_What you have to do_
The entries are to be output word for word, with the pictures omitted.

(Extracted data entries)
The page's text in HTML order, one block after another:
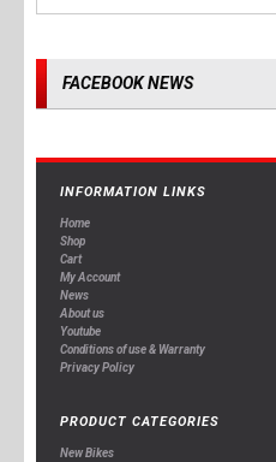
FACEBOOK NEWS
INFORMATION LINKS
Home
Shop
Cart
My Account
News
About us
Youtube
Conditions of use & Warranty
Privacy Policy
PRODUCT CATEGORIES
New Bikes
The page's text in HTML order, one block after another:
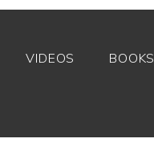
VIDEOS BOOKS
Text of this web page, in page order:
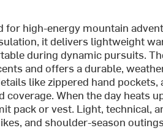
for high-energy mountain
it delivers lightweight
during dynamic pursuits.
and offers a durable,
like zippered hand pockets,
When the day heats
pack or vest. Light, technical,
and shoulder-season
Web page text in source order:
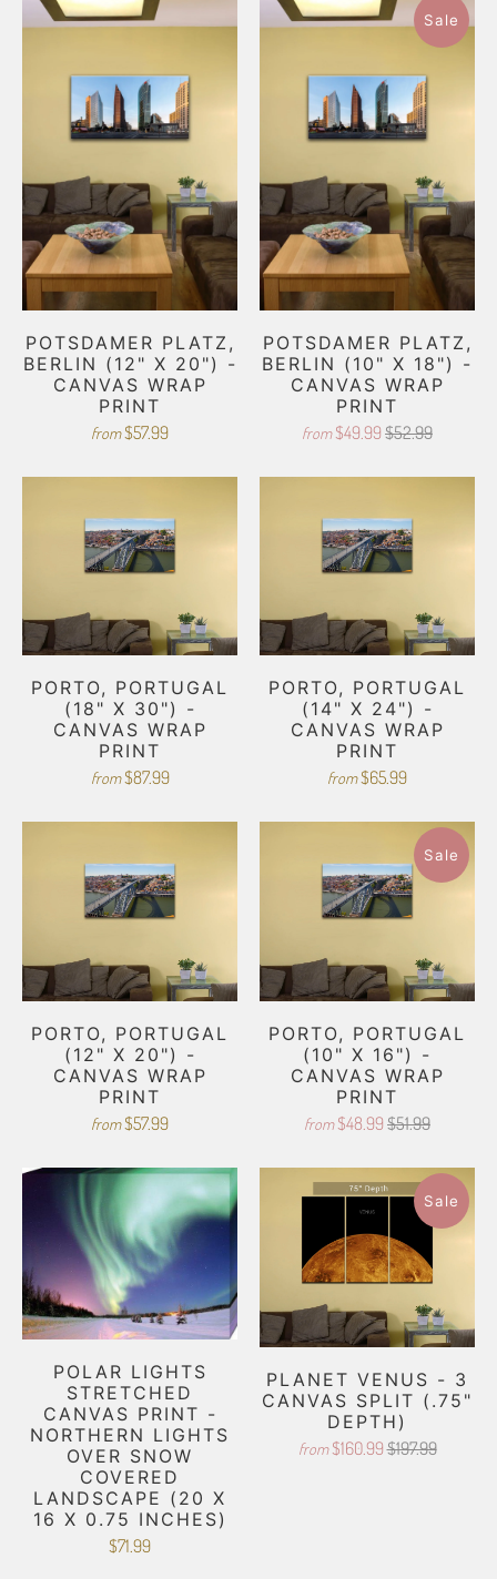
POTSDAMER PLATZ,
BERLIN (12" X 20") -
CANVAS WRAP
PRINT
from$57.99
Sale
POTSDAMER PLATZ,
BERLIN (10" X 18") -
CANVAS WRAP
PRINT
from $49.99 $52.99
PORTO, PORTUGAL
(18" X 30") -
CANVAS WRAP
PRINT
from$87.99
PORTO, PORTUGAL
(14" X 24") -
CANVAS WRAP
PRINT
from$65.99
PORTO, PORTUGAL
(12" X 20") -
CANVAS WRAP
PRINT
from$57.99
Sale
PORTO, PORTUGAL
(10" X 16") -
CANVAS WRAP
PRINT
from $48.99 $51.99
POLAR LIGHTS
STRETCHED
CANVAS PRINT -
NORTHERN LIGHTS
OVER SNOW
COVERED
LANDSCAPE (20 X
16 X 0.75 INCHES)
$71.99
Sale
PLANET VENUS - 3
CANVAS SPLIT (.75"
DEPTH)
from $160.99$197.99
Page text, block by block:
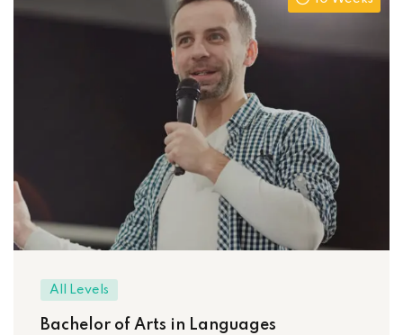
All Levels
Bachelor of Arts in Languages
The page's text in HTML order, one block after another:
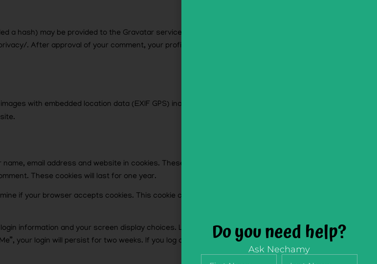
a hash) may be provided to the Gravatar service to see if you are using it. The Gravatar
. After approval of your comment, your profile picture is visible to the public in the
with embedded location data (EXIF GPS) included. Visitors to the website can
email address and website in cookies. These are for your convenience so that you
These cookies will last for one year.
if your browser accepts cookies. This cookie contains no personal data and is
information and your screen display choices. Login cookies last for two days, and
your login will persist for two weeks. If you log out of your account, the login cookies will
Do you need help?
Ask Nechamy
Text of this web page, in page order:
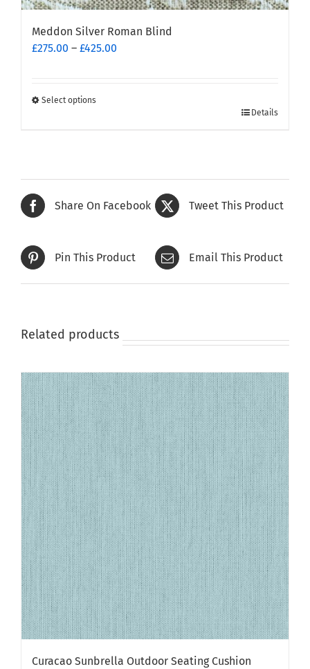
Meddon Silver Roman Blind
£275.00 – £425.00
Select options
variants.
The
options
be
chosen
page
Details
Share On Facebook Tweet This Product
Pin This Product Email This Product
Related products
Curacao Sunbrella Outdoor Seating Cushion
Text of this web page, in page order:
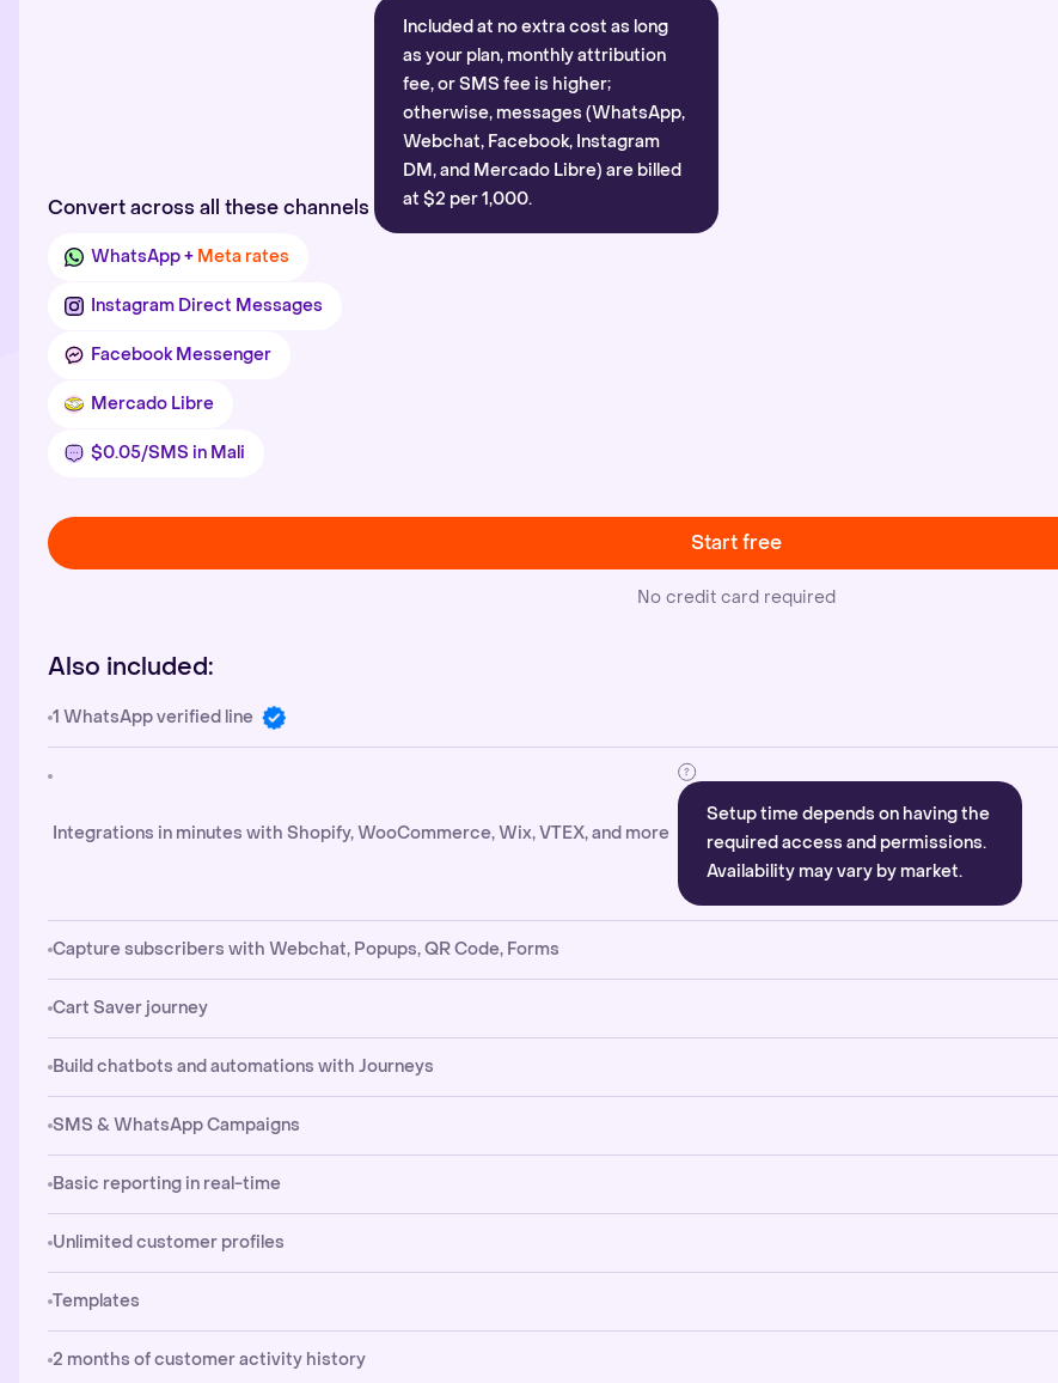
Convert across all these channels
Included at no extra cost as long
as your plan, monthly attribution
fee, or SMS fee is higher;
otherwise, messages (WhatsApp,
Webchat, Facebook, Instagram
DM, and Mercado Libre) are billed
at $2 per 1,000.
WhatsApp + Meta rates
Instagram Direct Messages
Facebook Messenger
Mercado Libre
$0.05/SMS in Mali
Start free
No credit card required
Also included:
1 WhatsApp verified line
Integrations in minutes with Shopify, WooCommerce, Wix, VTEX, and more
Setup time depends on having the
required access and permissions.
Availability may vary by market.
Capture subscribers with Webchat, Popups, QR Code, Forms
Cart Saver journey
Build chatbots and automations with Journeys
SMS & WhatsApp Campaigns
Basic reporting in real-time
Unlimited customer profiles
Templates
2 months of customer activity history
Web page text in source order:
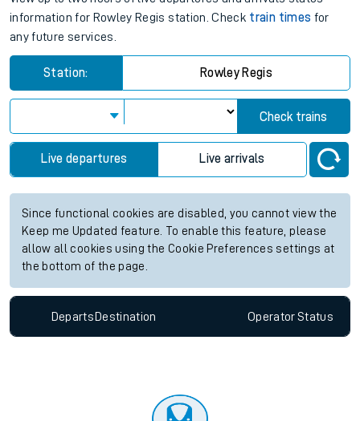
information for Rowley Regis station. Check train times for
any future services.
Station: Rowley Regis
Check trains
Live departures Live arrivals
Since functional cookies are disabled, you cannot view the
Keep me Updated feature. To enable this feature, please
allow all cookies using the Cookie Preferences settings at
the bottom of the page.
Departs Destination OperatorStatus
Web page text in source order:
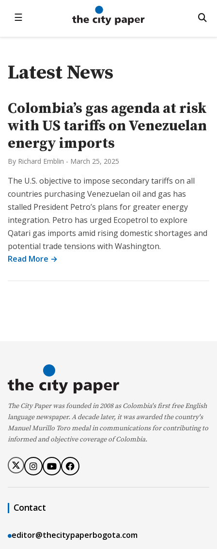
☰
Latest News
Colombia’s gas agenda at risk
with US tariffs on Venezuelan
energy imports
By Richard Emblin - March 25, 2025
The U.S. objective to impose secondary tariffs on all
countries purchasing Venezuelan oil and gas has
stalled President Petro’s plans for greater energy
integration. Petro has urged Ecopetrol to explore
Qatari gas imports amid rising domestic shortages and
potential trade tensions with Washington.
Read More →
The City Paper was founded in 2008 as Colombia's first free English
language newspaper. A decade later, it was awarded the country's
Manuel Murillo Toro medal in communications for contributing to
informed and objective coverage of Colombia.
Contact
editor@thecitypaperbogota.com
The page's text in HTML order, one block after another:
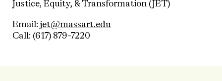
Justice, Equity, & Transformation (JET)
Email: jet@massart.edu
Call: (617) 879-7220
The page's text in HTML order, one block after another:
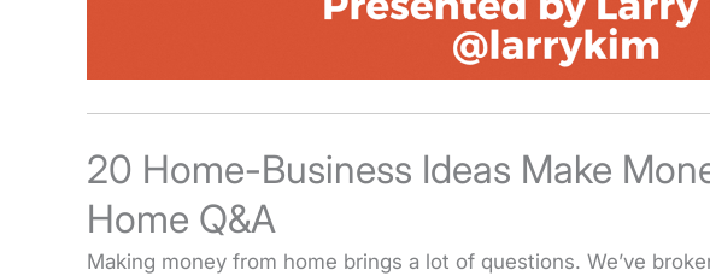
20 Home-Business Ideas Make
Home Q&A
Making money from home brings a lot of questions. We’ve
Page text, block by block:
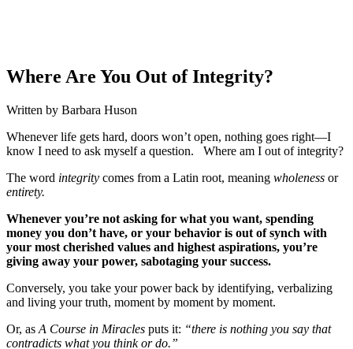
Where Are You Out of Integrity?
Written by Barbara Huson
Whenever life gets hard, doors won’t open, nothing goes right—I
know I need to ask myself a question. Where am I out of integrity?
The word integrity comes from a Latin root, meaning wholeness or
entirety.
Whenever you’re not asking for what you want, spending
money you don’t have, or your behavior is out of synch with
your most cherished values and highest aspirations, you’re
giving away your power, sabotaging your success.
Conversely, you take your power back by identifying, verbalizing
and living your truth, moment by moment by moment.
Or, as A Course in Miracles puts it: “there is nothing you say that
contradicts what you think or do.”
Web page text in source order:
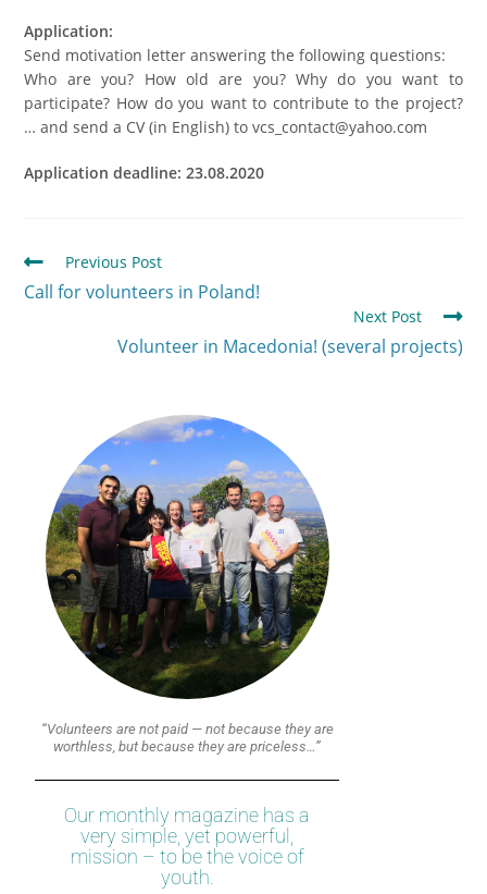
Application:
Send motivation letter answering the following questions:
Who are you? How old are you? Why do you want to
participate? How do you want to contribute to the project?
… and send a CV (in English) to vcs_contact@yahoo.com
Application deadline: 23.08.2020
Previous Post
Call for volunteers in Poland!
Next Post
Volunteer in Macedonia! (several projects)
“Volunteers are not paid — not because they are
worthless, but because they are priceless…”
Our monthly magazine has a
very simple, yet powerful,
mission – to be the voice of
youth.
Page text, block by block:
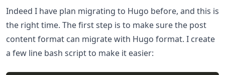
Indeed I have plan migrating to Hugo before, and this is
the right time. The first step is to make sure the post
content format can migrate with Hugo format. I create
a few line bash script to make it easier:
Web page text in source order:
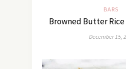
BARS
Browned Butter
December 15,
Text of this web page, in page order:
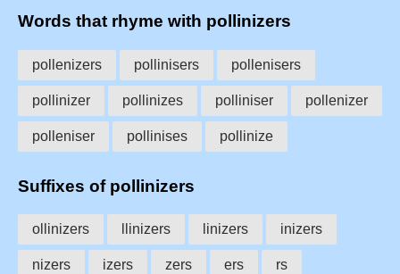
Words that rhyme with pollinizers
pollenizers pollinisers pollenisers
pollinizer pollinizes polliniser pollenizer
polleniser pollinises pollinize
Suffixes of pollinizers
ollinizers llinizers linizers inizers
nizers izers zers ers rs
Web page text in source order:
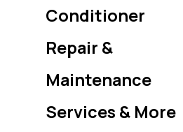
Conditioner
Repair &
Maintenance
Services & More
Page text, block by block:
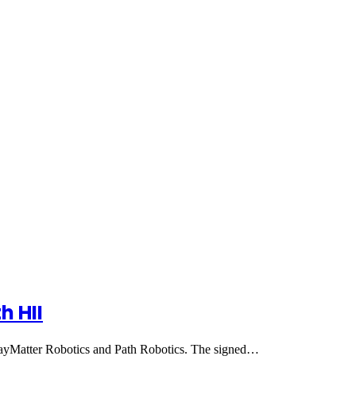
HII
Robotics and Path Robotics. The signed…
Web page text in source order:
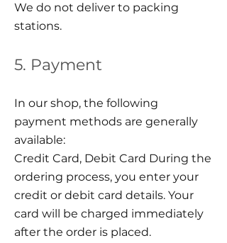
We do not deliver to packing
stations.
5. Payment
In our shop, the following
payment methods are generally
available:
Credit Card, Debit Card During the
ordering process, you enter your
credit or debit card details. Your
card will be charged immediately
after the order is placed.
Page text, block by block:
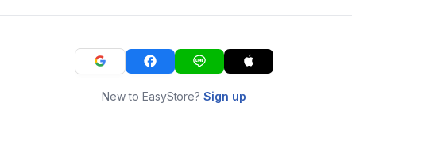
New to EasyStore?Sign up

_Expected answer_
The page's text in HTML order, one block after another:
FACEBOOK NEWS
INFORMATION LINKS
Home
Shop
Cart
My Account
News
About us
Youtube
Conditions of use & Warranty
Privacy Policy
PRODUCT CATEGORIES
New Bikes
The page's text in HTML order, one block after another:
VIDEOS BOOKS
Text of this web page, in page order:
for high-energy mountain
it delivers lightweight
during dynamic pursuits.
and offers a durable,
like zippered hand pockets,
When the day heats
pack or vest. Light, technical,
and shoulder-season
Web page text in source order:
POTSDAMER PLATZ,
BERLIN (12" X 20") -
CANVAS WRAP
PRINT
from$57.99
Sale
POTSDAMER PLATZ,
BERLIN (10" X 18") -
CANVAS WRAP
PRINT
from $49.99 $52.99
PORTO, PORTUGAL
(18" X 30") -
CANVAS WRAP
PRINT
from$87.99
PORTO, PORTUGAL
(14" X 24") -
CANVAS WRAP
PRINT
from$65.99
PORTO, PORTUGAL
(12" X 20") -
CANVAS WRAP
PRINT
from$57.99
Sale
PORTO, PORTUGAL
(10" X 16") -
CANVAS WRAP
PRINT
from $48.99 $51.99
POLAR LIGHTS
STRETCHED
CANVAS PRINT -
NORTHERN LIGHTS
OVER SNOW
COVERED
LANDSCAPE (20 X
16 X 0.75 INCHES)
$71.99
Sale
PLANET VENUS - 3
CANVAS SPLIT (.75"
DEPTH)
from $160.99$197.99
Page text, block by block:
All Levels
Bachelor of Arts in Languages
The page's text in HTML order, one block after another:
a hash) may be provided to the Gravatar service to see if you are using it. The Gravatar
. After approval of your comment, your profile picture is visible to the public in the
with embedded location data (EXIF GPS) included. Visitors to the website can
email address and website in cookies. These are for your convenience so that you
These cookies will last for one year.
if your browser accepts cookies. This cookie contains no personal data and is
information and your screen display choices. Login cookies last for two days, and
your login will persist for two weeks. If you log out of your account, the login cookies will
Do you need help?
Ask Nechamy
Text of this web page, in page order:
Meddon Silver Roman Blind
£275.00 – £425.00
Select options
variants.
The
options
be
chosen
page
Details
Share On Facebook Tweet This Product
Pin This Product Email This Product
Related products
Curacao Sunbrella Outdoor Seating Cushion
Text of this web page, in page order:
Convert across all these channels
Included at no extra cost as long
as your plan, monthly attribution
fee, or SMS fee is higher;
otherwise, messages (WhatsApp,
Webchat, Facebook, Instagram
DM, and Mercado Libre) are billed
at $2 per 1,000.
WhatsApp + Meta rates
Instagram Direct Messages
Facebook Messenger
Mercado Libre
$0.05/SMS in Mali
Start free
No credit card required
Also included:
1 WhatsApp verified line
Integrations in minutes with Shopify, WooCommerce, Wix, VTEX, and more
Setup time depends on having the
required access and permissions.
Availability may vary by market.
Capture subscribers with Webchat, Popups, QR Code, Forms
Cart Saver journey
Build chatbots and automations with Journeys
SMS & WhatsApp Campaigns
Basic reporting in real-time
Unlimited customer profiles
Templates
2 months of customer activity history
Web page text in source order:
information for Rowley Regis station. Check train times for
any future services.
Station: Rowley Regis
Check trains
Live departures Live arrivals
Since functional cookies are disabled, you cannot view the
Keep me Updated feature. To enable this feature, please
allow all cookies using the Cookie Preferences settings at
the bottom of the page.
Departs Destination OperatorStatus
Web page text in source order:
☰
Latest News
Colombia’s gas agenda at risk
with US tariffs on Venezuelan
energy imports
By Richard Emblin - March 25, 2025
The U.S. objective to impose secondary tariffs on all
countries purchasing Venezuelan oil and gas has
stalled President Petro’s plans for greater energy
integration. Petro has urged Ecopetrol to explore
Qatari gas imports amid rising domestic shortages and
potential trade tensions with Washington.
Read More →
The City Paper was founded in 2008 as Colombia's first free English
language newspaper. A decade later, it was awarded the country's
Manuel Murillo Toro medal in communications for contributing to
informed and objective coverage of Colombia.
Contact
editor@thecitypaperbogota.com
The page's text in HTML order, one block after another:
Justice, Equity, & Transformation (JET)
Email: jet@massart.edu
Call: (617) 879-7220
The page's text in HTML order, one block after another:
20 Home-Business Ideas Make
Home Q&A
Making money from home brings a lot of questions. We’ve
Page text, block by block:
Where Are You Out of Integrity?
Written by Barbara Huson
Whenever life gets hard, doors won’t open, nothing goes right—I
know I need to ask myself a question. Where am I out of integrity?
The word integrity comes from a Latin root, meaning wholeness or
entirety.
Whenever you’re not asking for what you want, spending
money you don’t have, or your behavior is out of synch with
your most cherished values and highest aspirations, you’re
giving away your power, sabotaging your success.
Conversely, you take your power back by identifying, verbalizing
and living your truth, moment by moment by moment.
Or, as A Course in Miracles puts it: “there is nothing you say that
contradicts what you think or do.”
Web page text in source order:
Application:
Send motivation letter answering the following questions:
Who are you? How old are you? Why do you want to
participate? How do you want to contribute to the project?
… and send a CV (in English) to vcs_contact@yahoo.com
Application deadline: 23.08.2020
Previous Post
Call for volunteers in Poland!
Next Post
Volunteer in Macedonia! (several projects)
“Volunteers are not paid — not because they are
worthless, but because they are priceless…”
Our monthly magazine has a
very simple, yet powerful,
mission – to be the voice of
youth.
Page text, block by block:
Indeed I have plan migrating to Hugo before, and this is
the right time. The first step is to make sure the post
content format can migrate with Hugo format. I create
a few line bash script to make it easier:
Web page text in source order:
BARS
Browned Butter
December 15,
Text of this web page, in page order:
Words that rhyme with pollinizers
pollenizers pollinisers pollenisers
pollinizer pollinizes polliniser pollenizer
polleniser pollinises pollinize
Suffixes of pollinizers
ollinizers llinizers linizers inizers
nizers izers zers ers rs
Web page text in source order:
Conditioner
Repair &
Maintenance
Services & More
Page text, block by block:
HII
Robotics and Path Robotics. The signed…
Web page text in source order:
We do not deliver to packing
stations.
5. Payment
In our shop, the following
payment methods are generally
available:
Credit Card, Debit Card During the
ordering process, you enter your
credit or debit card details. Your
card will be charged immediately
after the order is placed.
Page text, block by block:
New to EasyStore?Sign up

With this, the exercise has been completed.